*** Begin section ***
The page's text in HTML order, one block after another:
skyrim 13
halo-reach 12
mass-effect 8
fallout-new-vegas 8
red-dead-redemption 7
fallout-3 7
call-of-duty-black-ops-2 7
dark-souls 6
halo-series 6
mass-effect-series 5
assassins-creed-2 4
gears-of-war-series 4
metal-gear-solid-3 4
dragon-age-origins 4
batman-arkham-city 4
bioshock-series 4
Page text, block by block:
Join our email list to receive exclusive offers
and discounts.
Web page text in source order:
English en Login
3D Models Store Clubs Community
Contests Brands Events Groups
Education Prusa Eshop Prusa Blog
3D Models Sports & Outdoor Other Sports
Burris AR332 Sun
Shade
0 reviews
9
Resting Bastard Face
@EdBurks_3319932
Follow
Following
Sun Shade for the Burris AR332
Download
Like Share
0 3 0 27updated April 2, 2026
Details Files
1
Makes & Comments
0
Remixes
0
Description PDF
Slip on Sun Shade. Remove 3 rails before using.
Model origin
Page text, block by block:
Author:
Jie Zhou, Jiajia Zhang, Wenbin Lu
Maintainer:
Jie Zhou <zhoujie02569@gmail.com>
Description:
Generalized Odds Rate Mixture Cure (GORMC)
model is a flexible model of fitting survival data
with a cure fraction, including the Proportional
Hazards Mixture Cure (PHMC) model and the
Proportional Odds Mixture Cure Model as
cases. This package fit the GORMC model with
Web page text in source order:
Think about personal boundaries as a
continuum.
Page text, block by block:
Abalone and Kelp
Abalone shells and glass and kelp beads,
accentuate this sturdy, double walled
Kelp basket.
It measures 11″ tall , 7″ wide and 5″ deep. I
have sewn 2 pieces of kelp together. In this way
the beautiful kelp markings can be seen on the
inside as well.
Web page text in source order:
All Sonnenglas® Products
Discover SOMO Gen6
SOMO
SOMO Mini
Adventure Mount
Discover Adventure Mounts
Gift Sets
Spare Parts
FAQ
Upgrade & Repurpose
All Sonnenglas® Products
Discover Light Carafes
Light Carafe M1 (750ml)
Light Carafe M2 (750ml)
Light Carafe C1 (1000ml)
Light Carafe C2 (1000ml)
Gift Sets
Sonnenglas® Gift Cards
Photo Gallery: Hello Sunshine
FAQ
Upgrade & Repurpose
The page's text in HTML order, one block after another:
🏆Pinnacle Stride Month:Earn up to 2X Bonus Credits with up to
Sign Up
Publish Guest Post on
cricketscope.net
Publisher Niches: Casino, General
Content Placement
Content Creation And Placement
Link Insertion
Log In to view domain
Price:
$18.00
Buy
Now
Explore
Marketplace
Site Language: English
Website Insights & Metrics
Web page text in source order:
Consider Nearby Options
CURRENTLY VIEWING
*** End section ***
BRIEF ->
The string "series" may appear in the lines of the records above. State how many lines contain it, with no other words.

SOLUTION TO THE EXERCISE ->
4